A: In 64 slice CT the main criteria are heart
rate control, patient selection and the absence of heart
rhythm abnormalities. These are the three key factors.
There are differences in detector design but I would say
overall, they're fairly small. More important is that you
have a good heart rate control, meaning that you'd better
look to patients with a heart rate less than 60. And that
you have patient selection. And you have bigger problems
with very obese patients. And lastly if you have atrial
fibrillation that may cause trouble in terms of good image
quality at the time. |
Q: On a different subject,
many times, women present differently than men with heart
problems and chest
pains.
And
often some of the ultrasound and thallium
scan studies have more false positives with female patients.

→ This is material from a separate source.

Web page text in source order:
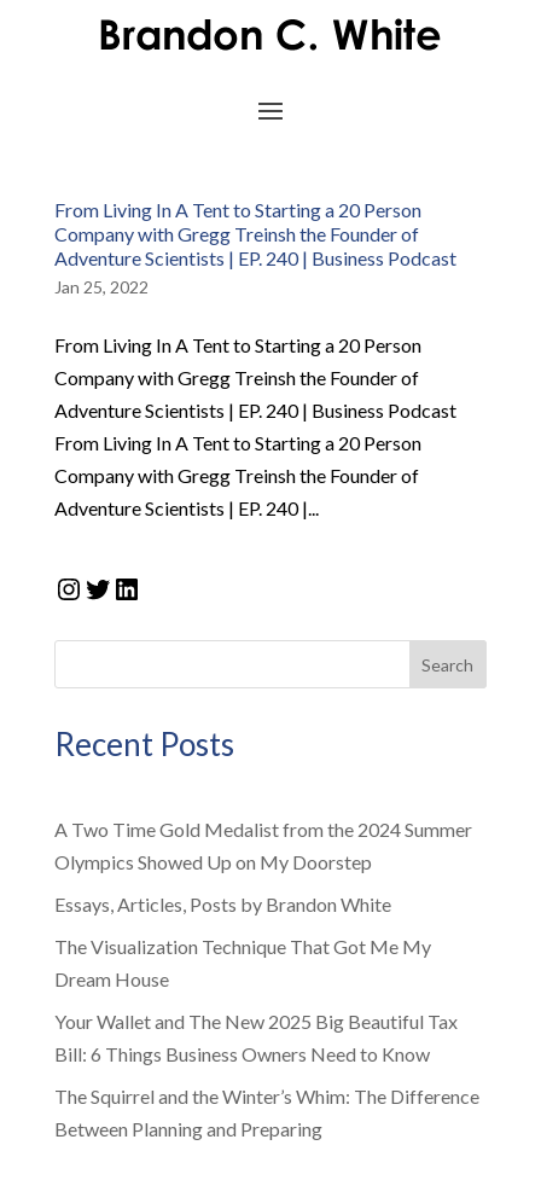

A: I completely subscribe to that. Definitely
women are more difficult in the sense of diagnosing CAD. We
see a lot
more women who had a thallium stress test where there was
a suggestion of ischemia -- they have more breast intonation
artifacts, particularly in the anterior wall, so they frequently
present
with an abnormal stress thallium and have absolutely normal
arteries by CT angiogram.
The other problem with them
is that they present more with atypical symptoms. And then
they are have abnormal treadmill testing where also women
are known for having more false positive EKG changes. The
EKG changes are often more non-specific and they are harder
to diagnose. You see more women with positive stress
test results who then end up having normal coronary arteries.

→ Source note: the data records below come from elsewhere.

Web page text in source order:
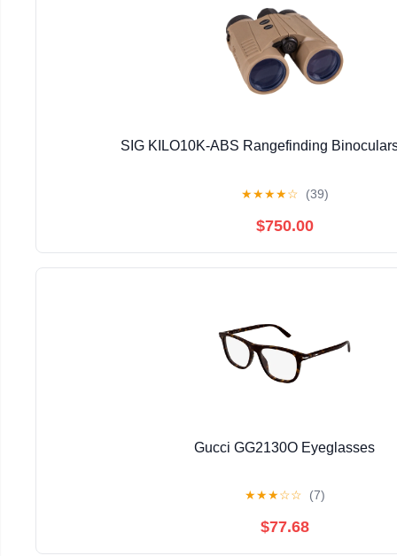
SIG KILO10K-ABS Rangefinding
★★★★☆ (39)
$750.00
Gucci GG2130O Eyeglasses
★★★☆☆ (7)
$77.68
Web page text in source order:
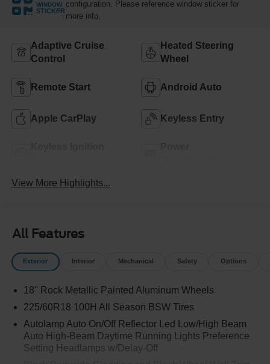
WINDOW
STICKER
configuration. Please reference window sticker for
more info.
Adaptive Cruise
Control
Heated Steering
Wheel
Remote Start Android Auto
Apple CarPlay Keyless Entry
View More Highlights...
All Features
Exterior Interior Mechanical Safety Options
18" Rock Metallic Painted Aluminum Wheels
225/60R18 100H All Season BSW Tires
Autolamp Auto On/Off Reflector Led Low/High Beam
Auto High-Beam Daytime Running Lights Preference
Setting Headlamps w/Delay-Off
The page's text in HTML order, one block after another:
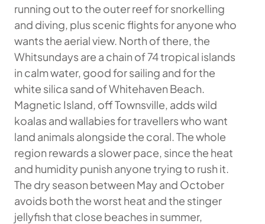
running out to the outer reef for snorkelling
and diving, plus scenic flights for anyone who
wants the aerial view. North of there, the
Whitsundays are a chain of 74 tropical islands
in calm water, good for sailing and for the
white silica sand of Whitehaven Beach.
Magnetic Island, off Townsville, adds wild
koalas and wallabies for travellers who want
land animals alongside the coral. The whole
region rewards a slower pace, since the heat
and humidity punish anyone trying to rush it.
The dry season between May and October
avoids both the worst heat and the stinger
jellyfish that close beaches in summer,

At the same time, women also create a problem for CTA in
the sense that they are more sensitive to radiation, and
you have to be more careful, because of the increased risk
for breast cancer. Particularly for younger women it' more
of an issue. And I'm more hesitant, especially with this
generation of scanners, to scan women less than the age
of 40.
Q: Will the more advanced scanners have more or less radiation,
for example the 256-slice scanner? I've read a study that
shows it will have less radiation.
A: The technology is marching
forth at incredible speed. Image quality is getting better
and better, producing more consistently good quality, but
at the same time, radiation is actually going down. There
are several strategies right now to reduce radiation exposure
to the patient and one is using the 256-slice scanner. It
is true that, if you are reducing your scan time, you're
also likely reducing your radiation exposure. We are actually
very interested in exploring this, as soon as we have this
scanner. We are going to get it in just a few weeks. And
that is very exciting to see that we'll be getting better
image quality at lower radiation exposure.
We are actually
expecting to have quite drastic reductions because we also
are doing all retrospective gating, meaning we are acquiring
images throughout the cardiac cycle, whereas a lot of recent
developments have shown that you may be able to obtain
good quality images while you just obtaining images during
a specific
part of the cardiac cycle. Meaning that the radiation exposure
will be further reduced to a very short fraction, well
within the cardiac cycle. So there are several developments
ongoing
that are very promising. What we see right now
is the peak of the radiation exposure and it will only
get better and some studies are suggestions that it will
get
a lot better, meaning that radiation exposure will be cut
by 60, 70 or even 80%.
The reason for that is the improvement in detector design,
more coverage, prospective gating. The dual source CT apparently
has shown quite a reduction in radiation dose. There are
several strategies that we need to pursue and it is very
exciting to see how it will all pan out in the next few months
and years.
Q: There's some confusion out there about CT
scans. Can you explain the difference between a Multislice
CT angiogram and a CT calcium scoring test? And do you
think calcium scoring exams, with no contrast, are useful?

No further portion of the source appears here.